Items from a dataset:
--------------------

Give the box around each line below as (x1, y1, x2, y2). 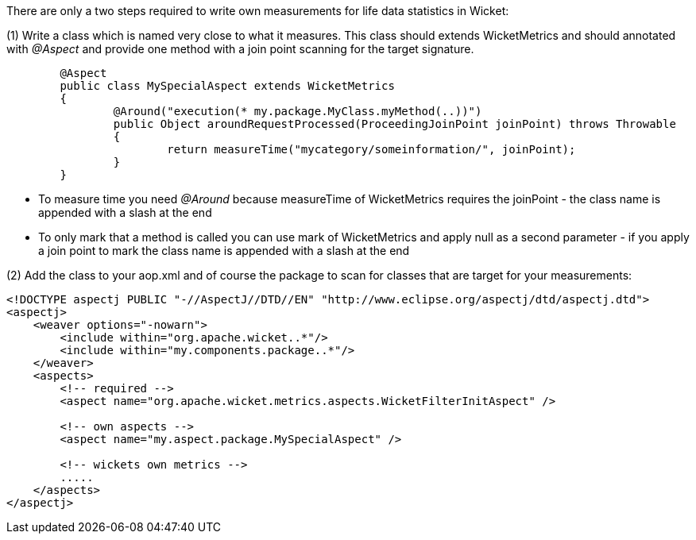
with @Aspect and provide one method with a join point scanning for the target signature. (6, 42, 474, 56)
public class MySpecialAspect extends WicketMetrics (60, 79, 395, 92)
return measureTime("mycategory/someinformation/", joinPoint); (167, 143, 576, 156)
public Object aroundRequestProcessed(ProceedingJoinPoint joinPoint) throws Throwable (113, 118, 676, 130)
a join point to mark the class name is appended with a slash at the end (38, 244, 410, 257)
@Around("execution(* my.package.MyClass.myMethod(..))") (113, 105, 482, 118)

--------------------

## To do
Say how many lines in the data above contain the string "with", and give no other output.

## Worked solution
2